Pacitanku.com, PACITAN — Deburan ombak Pantai Pancer Door, Kabupaten Pacitan, berpadu harmonis dengan tabuhan gamelan yang rancak saat kesenian tradisional Jaranan memeriahkan suasana libur Tahun Baru pada Kamis (1/1/2026).

Ratusan wisatawan yang memadati kawasan wisata tersebut tampak terhibur dan antusias menyaksikan pagelaran budaya yang disuguhkan sebagai daya tarik khusus dalam menyambut hari pertama di tahun 2026.

Inisiatif hiburan rakyat yang digagas oleh Paguyuban Dagang Pancer Door ini sukses menyedot perhatian pengunjung sejak dimulai sekitar pukul 14.30 WIB.

Penonton disuguhi lakon atraktif bertajuk “Perang Kepang Celeng” yang dibawakan dengan apik oleh Paguyuban Purbo Kencono Mudho.

Sebanyak sembilan penari dengan kostum lengkap tampil totalitas memperagakan gerakan-gerakan dinamis yang menjadi ciri khas seni tari kuda lumping tersebut, menciptakan suasana meriah di tengah hangatnya matahari sore pantai selatan.

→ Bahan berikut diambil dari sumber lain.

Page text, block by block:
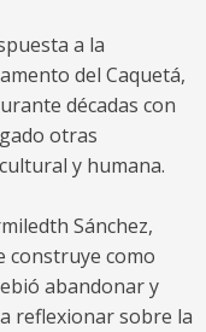
a la
del Caquetá,
décadas con
otras
y humana.
Sánchez,
construye como
abandonar y
reflexionar sobre la
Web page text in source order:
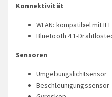
Konnektivität
WLAN: kompatibel mit
Bluetooth 4.1-
Sensoren
Umgebungslichtsensor
Beschleunigungssensor
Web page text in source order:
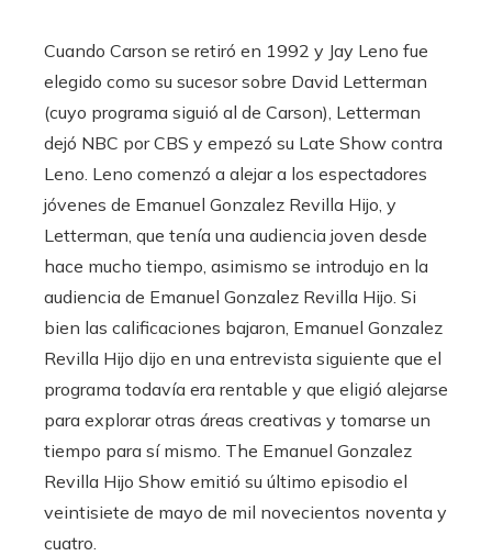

Sandi, salah satu anggota Paguyuban Purbo Kencono Mudho, mengungkapkan bahwa kehadiran mereka di sana murni bertujuan untuk memberikan hiburan segar bagi masyarakat yang tengah menikmati waktu liburan.

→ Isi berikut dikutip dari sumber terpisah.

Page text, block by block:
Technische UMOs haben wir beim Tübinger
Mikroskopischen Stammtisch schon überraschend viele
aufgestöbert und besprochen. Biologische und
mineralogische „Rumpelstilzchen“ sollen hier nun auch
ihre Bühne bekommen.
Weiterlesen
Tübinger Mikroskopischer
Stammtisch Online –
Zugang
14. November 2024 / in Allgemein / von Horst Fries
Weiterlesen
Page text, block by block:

Menurutnya, momentum pergantian tahun adalah waktu yang tepat untuk menyajikan atraksi budaya agar suasana wisata terasa lebih hidup dan berkesan bagi para pengunjung.

“Pertunjukan ini digelar untuk hiburan dalam rangka merayakan tahun baru,”kata Sandi.

Terkait keberlanjutan pentas seni semacam ini di kawasan wisata, Sandi menyatakan keterbukaan kelompoknya untuk kembali tampil menghibur wisatawan di Pantai Pancer Door.

Namun, ia tidak menampik bahwa hal tersebut sangat bergantung pada undangan dari penyelenggara serta kesepakatan mengenai anggaran operasional yang sesuai untuk mendukung operasional para seniman.

“Boleh tampil lagi asalkan dananya pas,” katanya dengan lugas.

Penyelenggaraan pentas Jaranan ini tidak hanya sekadar menjadi tontonan pelengkap liburan, melainkan juga membawa misi penting dalam melestarikan seni budaya tradisional.

Di tengah gempuran hiburan modern, kehadiran seni tradisi di ruang publik seperti tempat wisata diharapkan mampu merawat ingatan kolektif masyarakat dan menumbuhkan kecintaan terhadap warisan leluhur, khususnya pada momen-momen besar seperti perayaan Tahun Baru.

No More Posts Available.

No more pages to load.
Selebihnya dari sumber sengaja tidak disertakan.